The precise course content of EE685 has varied quite a bit over the years. However, in general, it has tried to be a step beyond the material covered in the CPE380-CPE480 sequence, and so it will be this semester. What that means is a little different from past offerings because CPE380 and CPE480 have both seen major upgrades and internal restructurings over the past two years. In particular, CPE380 is now fairly Verilog intensive and students who took CPE380 in previous years, or who took a similar course elsewhere, might not have that Verilog exposure. Thus, some of the material in this EE685 overlaps the latest (Fall 2024) CPE380 coverage to ensure that students are comfortable with Verilog and the basic CPE380 concepts. Even in the review-like portions this course introduces some more advanced concepts, and it quickly moves to broader and deeper material.

The following list of reference materials below will grow dramatically as the course progresses. All links below the horizontal rule have yet to be updated for Fall 2024 and are likely to change significantly.

The syllabus, which has been updated for Fall 2024.
The introductory slides
An overview of Verilog
- Icarus Verilog (iverilog and vvp) is the primary tool we'll be using for compiling and simulating Verilog code. It is actually part of gEDA. Note that you can install it on Ubuntu Linux systems by simply selecting it in the Software Center or Synaptic -- it's a standard part of the Ubuntu distribution, as well as having been ported to Windows, etc.
- Icarus Verilog Simulator CGI Interface created by Professor Dietz and used for Verilog code throughout this course
- EDA playground is an alternative WWW interface for running Icarus Verilog... and various other tools including some commercial simulators. Requires Log In for use, but registration is free.

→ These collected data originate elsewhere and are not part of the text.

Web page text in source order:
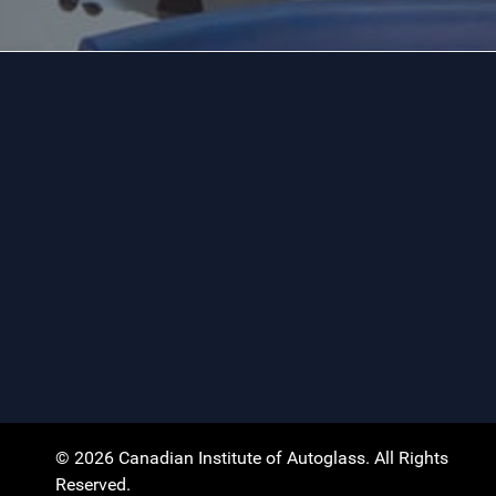
© 2026 Canadian Institute of Autoglass. All Rights
Reserved.
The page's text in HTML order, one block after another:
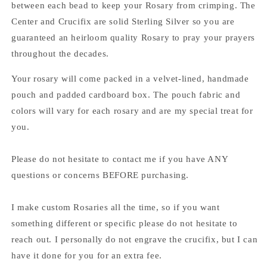
between each bead to keep your Rosary from crimping. The
Center and Crucifix are solid Sterling Silver so you are
guaranteed an heirloom quality Rosary to pray your prayers
throughout the decades.
Your rosary will come packed in a velvet-lined, handmade
pouch and padded cardboard box. The pouch fabric and
colors will vary for each rosary and are my special treat for
you.
Please do not hesitate to contact me if you have ANY
questions or concerns BEFORE purchasing.
I make custom Rosaries all the time, so if you want
something different or specific please do not hesitate to
reach out. I personally do not engrave the crucifix, but I can
have it done for you for an extra fee.
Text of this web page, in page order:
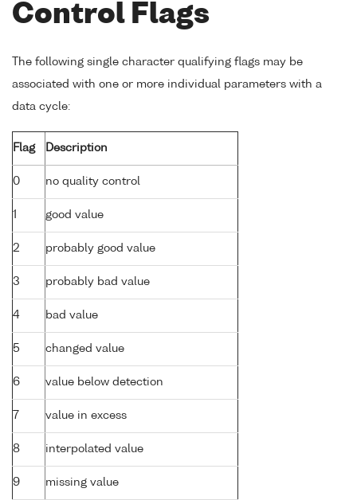
Control Flags
The following single character qualifying flags may be
associated with one or more individual parameters with a
data cycle:
Flag Description
0 no quality control
1 good value
2 probably good value
3 probably bad value
4 bad value
5 changed value
6 value below detection
7 value in excess
8 interpolated value
9 missing value
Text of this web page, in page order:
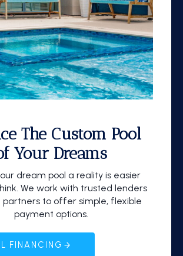
The Custom Pool
Your Dreams
dream pool a reality is easier
We work with trusted lenders
partners to offer simple, flexible
payment options.
FINANCING
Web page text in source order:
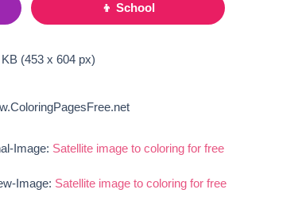
👦 School
(453 x 604 px)
Image: Satellite image to coloring for free
Image: Satellite image to coloring for free
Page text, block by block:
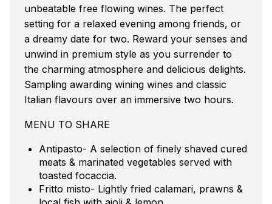
unbeatable free flowing wines. The perfect
setting for a relaxed evening among friends, or
a dreamy date for two. Reward your senses and
unwind in premium style as you surrender to
the charming atmosphere and delicious delights.
Sampling awarding wining wines and classic
Italian flavours over an immersive two hours.
MENU TO SHARE
Antipasto- A selection of finely shaved cured
meats & marinated vegetables served with
toasted focaccia.
Fritto misto- Lightly fried calamari, prawns &
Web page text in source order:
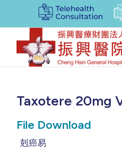
Taxotere 20mg
File Download
剋癌易
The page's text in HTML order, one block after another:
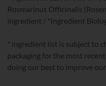
Rosmarinus Officinalis
ingredient / *Ingredient
* ingredient list is subject to
packaging for the most
doing our best to improve
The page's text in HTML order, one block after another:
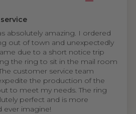
absolutely amazing. I ordered
out of town and unexpectedly
due to a short notice trip
the ring to sit in the mail room
customer service team
the production of the
to meet my needs. The ring
perfect and is more
ever imagine!
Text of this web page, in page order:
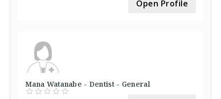
Open Profile
Mana Watanabe - Dentist - General
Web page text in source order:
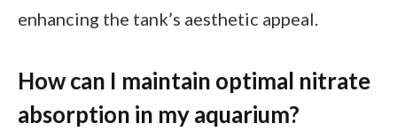
enhancing the tank’s aesthetic appeal.
How can I maintain optimal nitrate
absorption in my aquarium?

- ASIC World has a multitude of really nicely prepared materials showing how to use Verilog
A really fast review of CPE380/480 up to the point of a simple pipelined Verilog implementation of MIPS
Slides introducing a simple MIPS-based SIMD instruction set
- Activity Counter Implementation Of Enable Logic (PDF). This paper describes a clever method for handling tracking of nested SIMD enable/disable without use of a bit stack; the MIPS-based SIMD uses this trick.
Better pipeline management slides
ALU stuff (still being extended)
- About transcendental functions: CoRDiC (Coordinate Rotation Digital Computer) algorithms were popular for calculators to use to perform floating-point arithmetic because, compared to truncated Taylor series, they don't require lots of hardware. They fell out of favor as fast floating-point hardware became more common. The catch is, lots of FPGAs can't easily provide lots of fast floating-point hardware, so CORDIC algorithms have become popular for use in FPGAs. Here are a couple of easy-to-understand explanations of CORDIC: CORDIC for Dummies and Implementing Cordic Algorithms.

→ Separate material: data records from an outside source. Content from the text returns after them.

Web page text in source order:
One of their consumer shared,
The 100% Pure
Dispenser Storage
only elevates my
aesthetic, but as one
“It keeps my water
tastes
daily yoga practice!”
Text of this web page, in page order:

- Unums and Posits are described in Beating Floating Point at its Own Game: Posit Arithmetic, and there are also slides Beyond Floating Point: Next-Generation Computer Arithmetic giving a simpler overview
- The bfp - Beyond Floating Point C/C++ library implements Posits
- I describe a table-lookup implementation of 8-bit posit arithmetic in my Gr8BOnd processor implementation materials originally made for CPE480
- My implementation of 16-bit LNS (log number system) arithmetic
Memory system overview slides; note that we'll talk more about memory coherence a bit later when discussing parallel machines
Scalable supercomputing overview slides
Papers describing basic (pronounced "old") SIMD (Single Instruction stream, Multiple Data stream) stuff. Notice that traditional SIMD is often bit-serial and extremely simple per processing element.
- Architecture of a massively parallel processor (PDF). This paper describes Ken Batcher's SIMD MPP design at Goodyear Aerospace.

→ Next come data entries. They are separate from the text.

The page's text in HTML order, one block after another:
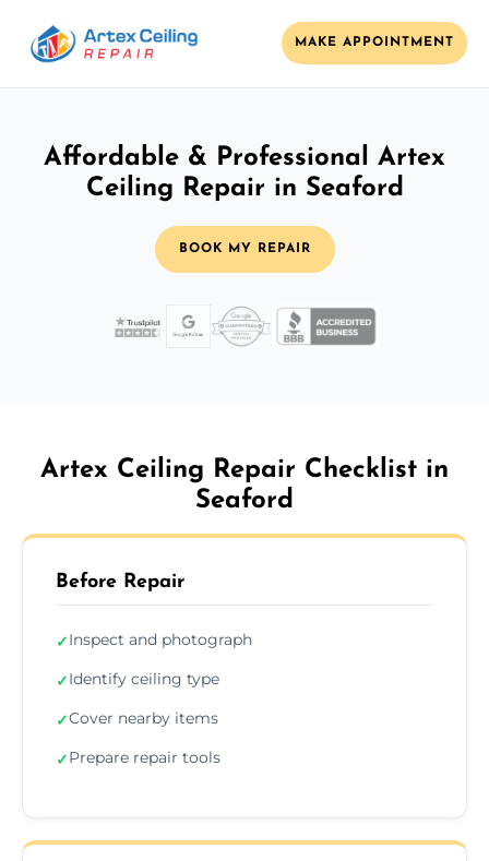
MAKE APPOINTMENT
Affordable & Professional Artex
Ceiling Repair in Seaford
BOOK MY REPAIR
Artex Ceiling Repair Checklist in
Seaford
Before Repair
✓Inspect and photograph
✓Identify ceiling type
✓Cover nearby items
✓Prepare repair tools
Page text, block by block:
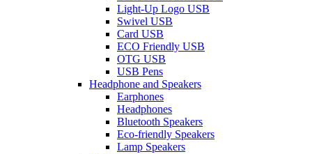
Light-Up Logo USB
Swivel USB
Card USB
ECO Friendly USB
OTG USB
USB Pens
Headphone and Speakers
Earphones
Headphones
Bluetooth Speakers
Eco-friendly Speakers
Lamp Speakers
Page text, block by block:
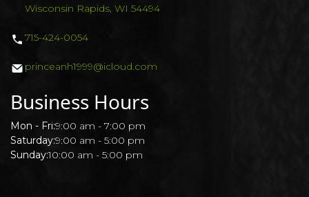
Wisconsin Rapids, WI 54494
715-424-0054
princeanh1999@icloud.com
Business Hours
Mon - Fri:9:00 am - 7:00 pm
Saturday:9:00 am - 5:00 pm
Sunday:10:00 am - 5:00 pm
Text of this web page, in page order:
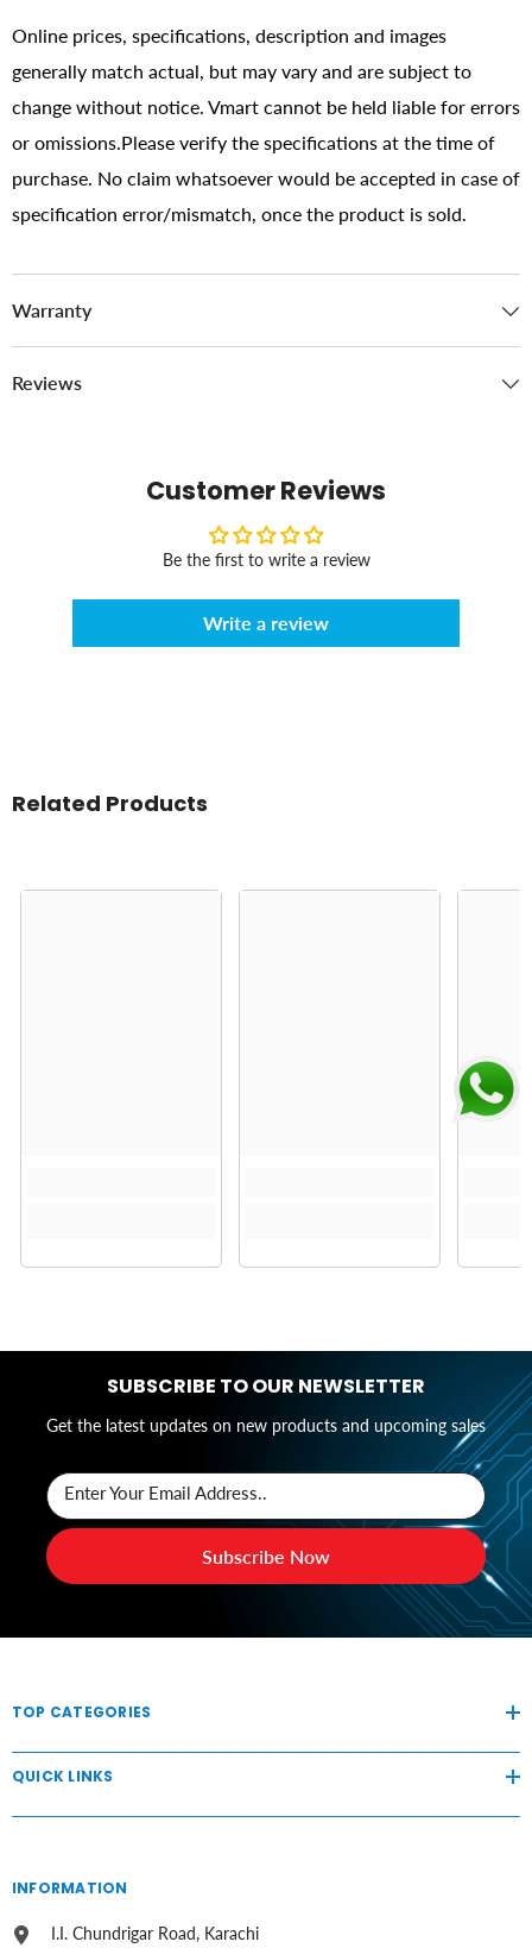
Online prices, specifications, description and images
generally match actual, but may vary and are subject to
change without notice. Vmart cannot be held liable for errors
or omissions.Please verify the specifications at the time of
purchase. No claim whatsoever would be accepted in case of
specification error/mismatch, once the product is sold.
Warranty
Reviews
Customer Reviews
Be the first to write a review
Write a review
Related Products
SUBSCRIBE TO OUR NEWSLETTER
Get the latest updates on new products and upcoming sales
Enter Your Email Address..
Subscribe Now
TOP CATEGORIES
QUICK LINKS
INFORMATION
I.I. Chundrigar Road, Karachi
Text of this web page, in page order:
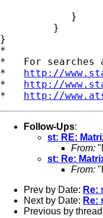
            }
         }
}
*
*   For searches
* http://
* http://
* http://
Follow-Ups:
st: RE:
From:
st: Re:
From:
Prev by Date: Re:
Next by Date: Re:
Previous by
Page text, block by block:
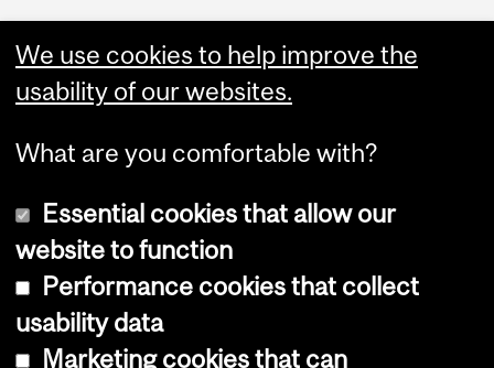
Copyright © 2026 McGill University
Cookie notice
We use cookies to help improve the
usability of our websites.
What are you comfortable with?
Essential cookies that allow our
website to function
Performance cookies that collect
usability data
Marketing cookies that can
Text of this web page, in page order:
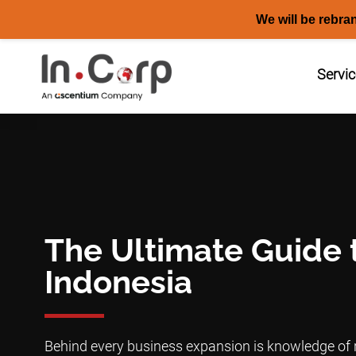
We will be
content
The Ultimate Guide
Indonesia
Behind every business expansion is knowledge
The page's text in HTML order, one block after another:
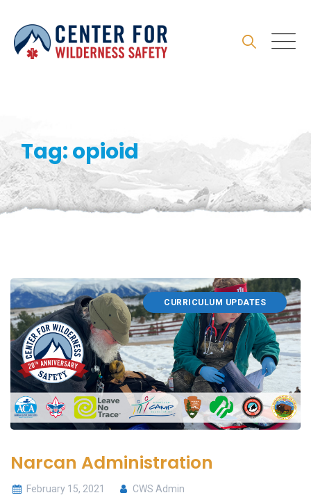
content
Tag: opioid
CURRICULUM UPDATES
Narcan Administration
February 15, 2021 CWS Admin
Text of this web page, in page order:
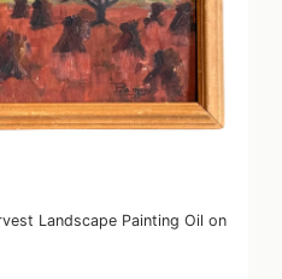
Landscape Painting Oil on

- DAP -- a distributed array processor (PDF). This paper describes the ICL DAP, another early SIMD machine.
- Thinking Machines CM-2 (PDF). A (relatively late) version of the "Connection Machine Model CM-2 Technical Summary, Version 6.0, November 1990." This includes description of the (CM-200) floating-point hardware to the design.
- KY Architecture Nanocontrollers. This was really introduced in Much Ado about Almost Nothing: Compilation for Nanocontrollers (slides, full paper). This is essentially answering the question: how simple can a SIMD PE be?
- A Quantum-Inspired Model For Bit-Serial SIMD-Parallel Computation (slides, full paper). There is also the Tangled processor design from CPE480 Fall 2020. For now, we'll ignore the quantum stuff; it's a bit-serial SIMD with a few interesting twists.
Basic SWAR Architecture & Concepts
- One of the first talks on the concepts of SWAR was Multimedia Extensions For Microprocessors: SIMD Within A Register (HTML, PDF), which I originally presented in February 1997 at Purdue University. The HTML is a little ugly, but this is the original HTML, and the server it was on supported different server-side processing....
- One of the best generic descriptions of the concepts of SWAR was Compiling for SIMD within a Register (PDF), which is linked from Springer-Verlag using UK's EZProxy access
An Introduction to Modern GPU Architecture, a very nice, if old, set of overview slides from NVIDIA
Mark Harris 2007 slides on reduction optimization
It is useful to note that there is now even better efficiency possible using warp shuffle, and lots of optimized functions are now available using CUB
The atomic primitives are described in this section of the CUDA-C programming guide. Here are slides from NVIDIA overviewing their use.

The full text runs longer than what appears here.